▶ _RECORDS FOR THE EXERCISE_
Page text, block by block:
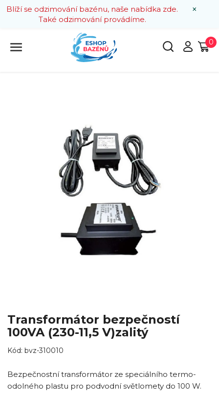
×
Blíží se odzimování bazénu, naše nabídka zde.
Také odzimování provádíme.
0
Transformátor bezpečností
100VA (230-11,5 V)zalitý
Kód: bvz-310010
Bezpečnostní transformátor ze speciálního termo-
odolného plastu pro podvodní světlomety do 100 W.
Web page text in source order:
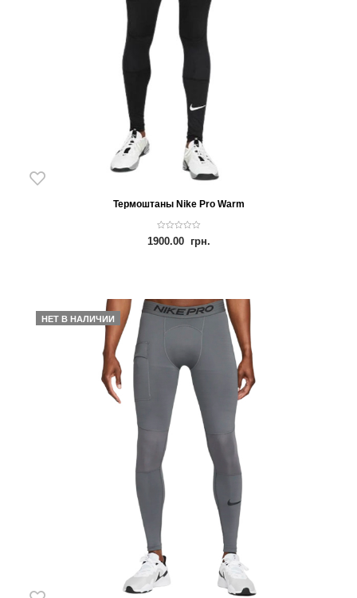
Термоштаны Nike Pro Warm
0
o
1900.00 грн.
НЕТ В НАЛИЧИИ
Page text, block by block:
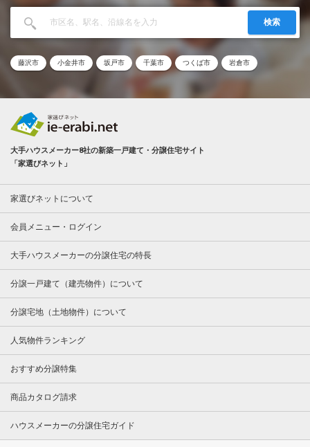
検索
藤沢市 小金井市 坂戸市 千葉市 つくば市 岩倉市
大手ハウスメーカー8社の新築一戸建て・分譲住宅サイト
「家選びネット」
家選びネットについて
会員メニュー・ログイン
大手ハウスメーカーの分譲住宅の特長
分譲一戸建て（建売物件）について
分譲宅地（土地物件）について
人気物件ランキング
おすすめ分譲特集
商品カタログ請求
ハウスメーカーの分譲住宅ガイド
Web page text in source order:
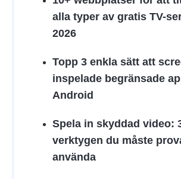
alla typer av gratis TV-
2026
Topp 3 enkla sätt att
inspelade begränsade
Android
Spela in skyddad video:
verktygen du måste
använda
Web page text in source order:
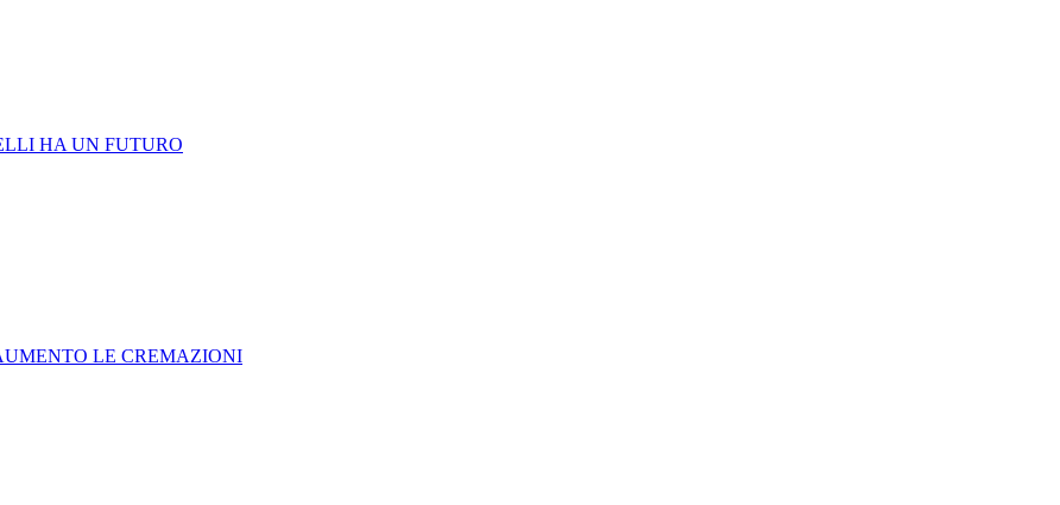
HA UN FUTURO
LE CREMAZIONI
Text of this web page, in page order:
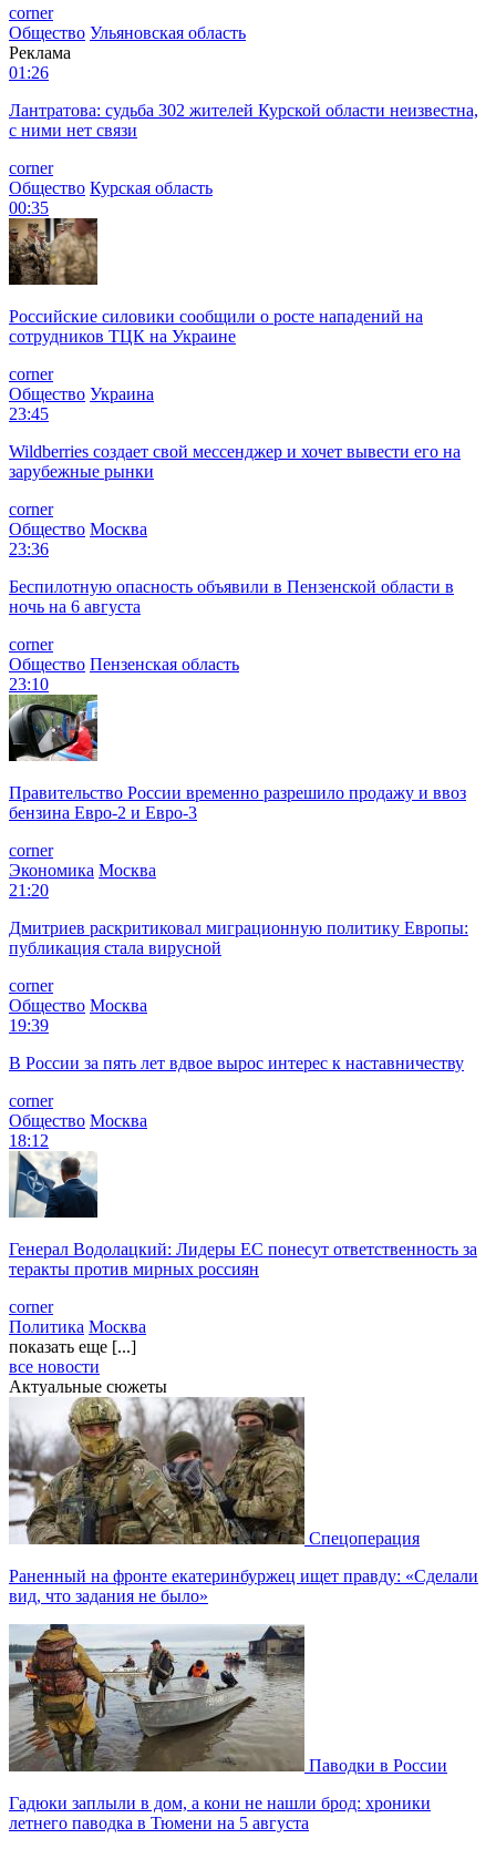
corner
Общество Ульяновская область
Реклама
01:26
Лантратова: судьба 302 жителей Курской области неизвестна,
с ними нет связи
corner
Общество Курская область
00:35
Российские силовики сообщили о росте нападений на
сотрудников ТЦК на Украине
corner
Общество Украина
23:45
Wildberries создает свой мессенджер и хочет вывести его на
зарубежные рынки
corner
Общество Москва
23:36
Беспилотную опасность объявили в Пензенской области в
ночь на 6 августа
corner
Общество Пензенская область
23:10
Правительство России временно разрешило продажу и ввоз
бензина Евро-2 и Евро-3
corner
Экономика Москва
21:20
Дмитриев раскритиковал миграционную политику Европы:
публикация стала вирусной
corner
Общество Москва
19:39
В России за пять лет вдвое вырос интерес к наставничеству
corner
Общество Москва
18:12
Генерал Водолацкий: Лидеры ЕС понесут ответственность за
теракты против мирных россиян
corner
Политика Москва
показать еще [...]
все новости
Актуальные сюжеты
Спецоперация
Раненный на фронте екатеринбуржец ищет правду: «Сделали
вид, что задания не было»
Паводки в России
Гадюки заплыли в дом, а кони не нашли брод: хроники
летнего паводка в Тюмени на 5 августа
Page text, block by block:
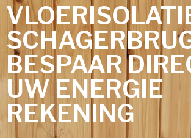
BESPAAR
UW ENERGIE
REKENING
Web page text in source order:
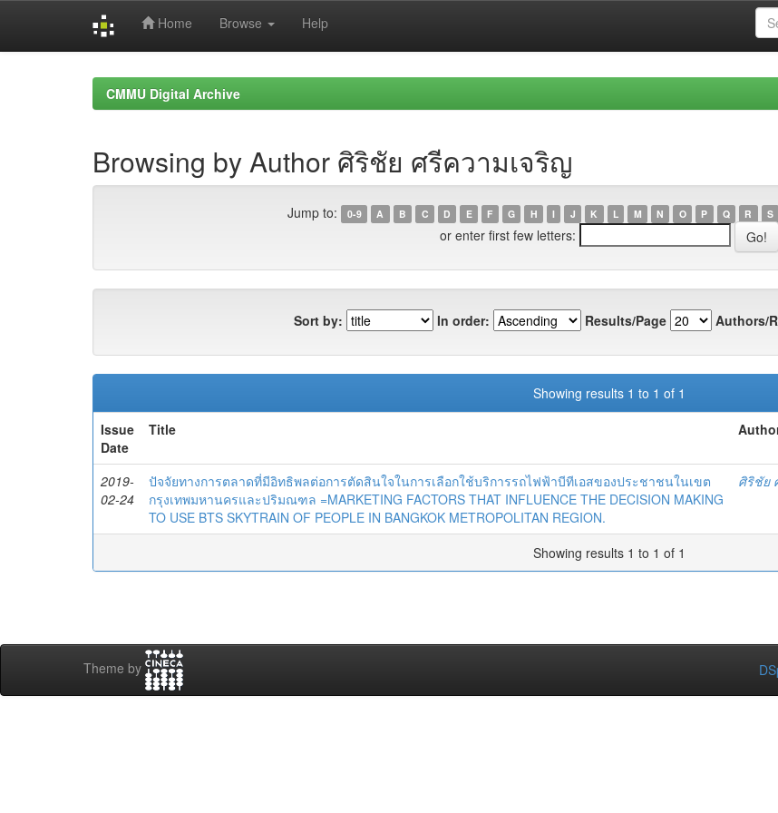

▶ _WHAT YOU HAVE TO DO_
Set down exactly the lines from the start of the records through the line containing "分譲一戸建て（建売物件）について", both included, and omit the pictures.

▶ _SOLUTION_
Page text, block by block:
×
Blíží se odzimování bazénu, naše nabídka zde.
Také odzimování provádíme.
0
Transformátor bezpečností
100VA (230-11,5 V)zalitý
Kód: bvz-310010
Bezpečnostní transformátor ze speciálního termo-
odolného plastu pro podvodní světlomety do 100 W.
Web page text in source order:
Термоштаны Nike Pro Warm
0
o
1900.00 грн.
НЕТ В НАЛИЧИИ
Page text, block by block:
検索
藤沢市 小金井市 坂戸市 千葉市 つくば市 岩倉市
大手ハウスメーカー8社の新築一戸建て・分譲住宅サイト
「家選びネット」
家選びネットについて
会員メニュー・ログイン
大手ハウスメーカーの分譲住宅の特長
分譲一戸建て（建売物件）について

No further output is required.